TO DO -
In the entries below, repeat only the lines between those holding "Answer as [x, y]." and "Reise mit dem", inclusive. Leave pictures out.

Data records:

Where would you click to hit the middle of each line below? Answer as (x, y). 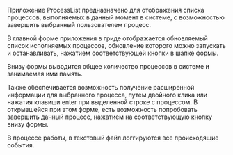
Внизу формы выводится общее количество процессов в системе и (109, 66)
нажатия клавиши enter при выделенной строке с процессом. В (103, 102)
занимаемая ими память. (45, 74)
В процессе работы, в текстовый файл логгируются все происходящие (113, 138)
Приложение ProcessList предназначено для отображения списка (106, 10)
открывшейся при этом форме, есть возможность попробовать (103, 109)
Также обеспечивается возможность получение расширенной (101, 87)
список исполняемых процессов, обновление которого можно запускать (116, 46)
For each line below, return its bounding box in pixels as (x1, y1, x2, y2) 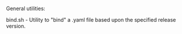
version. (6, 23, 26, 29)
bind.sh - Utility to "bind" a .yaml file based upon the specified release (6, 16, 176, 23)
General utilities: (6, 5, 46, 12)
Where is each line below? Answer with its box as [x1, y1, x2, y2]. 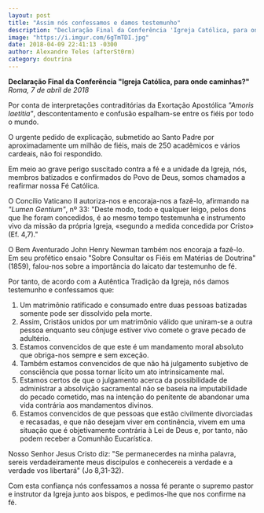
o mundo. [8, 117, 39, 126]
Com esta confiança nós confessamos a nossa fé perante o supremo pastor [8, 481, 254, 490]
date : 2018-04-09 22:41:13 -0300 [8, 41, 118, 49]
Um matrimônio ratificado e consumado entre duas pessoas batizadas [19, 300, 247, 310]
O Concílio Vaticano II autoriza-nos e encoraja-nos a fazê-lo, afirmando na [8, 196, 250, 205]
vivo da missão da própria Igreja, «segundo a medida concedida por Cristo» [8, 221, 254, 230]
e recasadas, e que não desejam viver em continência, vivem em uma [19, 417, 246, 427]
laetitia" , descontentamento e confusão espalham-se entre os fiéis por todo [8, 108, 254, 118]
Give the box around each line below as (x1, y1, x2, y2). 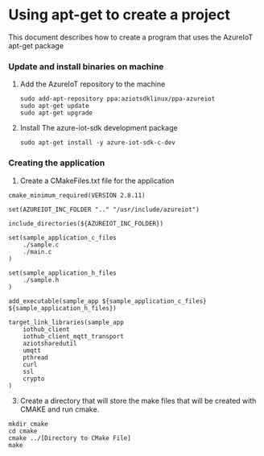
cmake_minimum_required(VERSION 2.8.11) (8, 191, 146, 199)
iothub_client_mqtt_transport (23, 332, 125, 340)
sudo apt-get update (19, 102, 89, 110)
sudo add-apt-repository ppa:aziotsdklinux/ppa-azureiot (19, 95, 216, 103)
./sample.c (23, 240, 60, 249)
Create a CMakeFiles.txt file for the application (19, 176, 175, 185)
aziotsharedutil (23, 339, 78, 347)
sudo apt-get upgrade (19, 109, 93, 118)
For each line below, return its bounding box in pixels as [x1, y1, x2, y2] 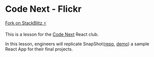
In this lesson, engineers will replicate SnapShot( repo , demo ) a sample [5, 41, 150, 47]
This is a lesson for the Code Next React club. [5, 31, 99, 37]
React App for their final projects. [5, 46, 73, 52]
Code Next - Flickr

* * *

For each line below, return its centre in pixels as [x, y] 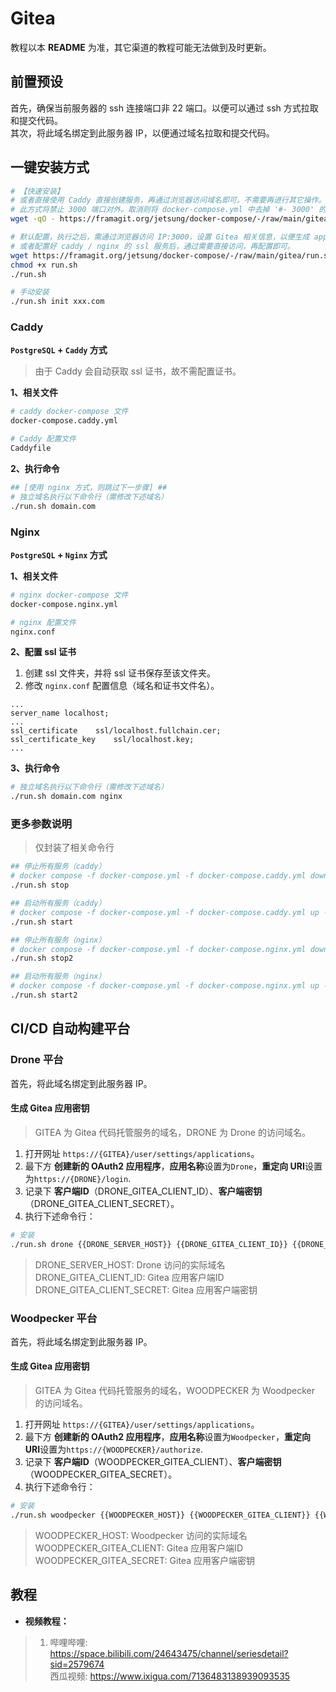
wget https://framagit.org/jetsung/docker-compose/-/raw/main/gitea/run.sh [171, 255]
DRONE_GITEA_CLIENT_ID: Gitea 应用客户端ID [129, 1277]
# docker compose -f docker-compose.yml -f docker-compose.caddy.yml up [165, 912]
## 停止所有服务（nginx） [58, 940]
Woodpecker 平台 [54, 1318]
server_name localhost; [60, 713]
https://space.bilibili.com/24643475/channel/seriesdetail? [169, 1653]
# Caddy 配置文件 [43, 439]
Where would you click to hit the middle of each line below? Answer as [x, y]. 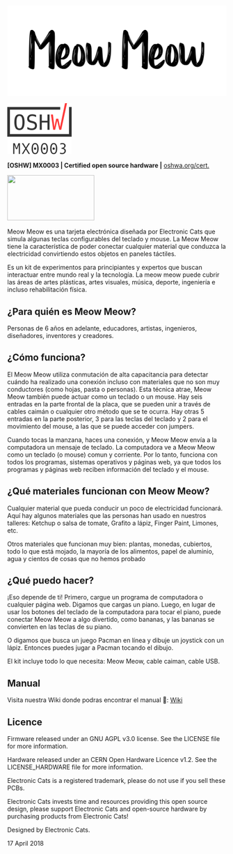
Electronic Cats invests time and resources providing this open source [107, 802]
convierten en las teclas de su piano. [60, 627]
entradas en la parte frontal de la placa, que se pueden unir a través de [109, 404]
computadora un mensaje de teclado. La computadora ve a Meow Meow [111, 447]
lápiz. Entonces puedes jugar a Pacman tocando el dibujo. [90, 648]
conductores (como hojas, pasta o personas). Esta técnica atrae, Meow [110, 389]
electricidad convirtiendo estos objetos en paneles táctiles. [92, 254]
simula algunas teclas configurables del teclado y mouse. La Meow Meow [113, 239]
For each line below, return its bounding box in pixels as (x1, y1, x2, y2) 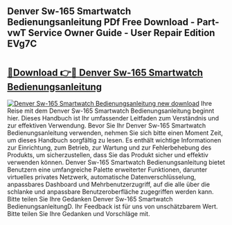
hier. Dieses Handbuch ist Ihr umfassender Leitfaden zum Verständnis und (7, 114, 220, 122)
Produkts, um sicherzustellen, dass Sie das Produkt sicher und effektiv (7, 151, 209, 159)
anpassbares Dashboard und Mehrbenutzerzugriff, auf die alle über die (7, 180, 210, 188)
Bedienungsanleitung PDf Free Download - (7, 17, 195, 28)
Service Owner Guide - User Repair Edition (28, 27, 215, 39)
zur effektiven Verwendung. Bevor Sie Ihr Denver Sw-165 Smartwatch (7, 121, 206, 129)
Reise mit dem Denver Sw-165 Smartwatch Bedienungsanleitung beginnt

ANSWER FOR THE TASK -
Where would you click to hit the middle of each line below? Answer as [x, y]. 
Electronic Cats invests time and resources providing this open source [107, 802]
convierten en las teclas de su piano. [60, 627]
entradas en la parte frontal de la placa, que se pueden unir a través de [109, 404]
computadora un mensaje de teclado. La computadora ve a Meow Meow [111, 447]
lápiz. Entonces puedes jugar a Pacman tocando el dibujo. [90, 648]
conductores (como hojas, pasta o personas). Esta técnica atrae, Meow [110, 389]
electricidad convirtiendo estos objetos en paneles táctiles. [92, 254]
simula algunas teclas configurables del teclado y mouse. La Meow Meow [113, 239]
For each line below, return its bounding box in pixels as (x1, y1, x2, y2) 
hier. Dieses Handbuch ist Ihr umfassender Leitfaden zum Verständnis und (7, 114, 220, 122)
Produkts, um sicherzustellen, dass Sie das Produkt sicher und effektiv (7, 151, 209, 159)
anpassbares Dashboard und Mehrbenutzerzugriff, auf die alle über die (7, 180, 210, 188)
Bedienungsanleitung PDf Free Download - (7, 17, 195, 28)
Service Owner Guide - User Repair Edition (28, 27, 215, 39)
zur effektiven Verwendung. Bevor Sie Ihr Denver Sw-165 Smartwatch (7, 121, 206, 129)
Reise mit dem Denver Sw-165 Smartwatch Bedienungsanleitung beginnt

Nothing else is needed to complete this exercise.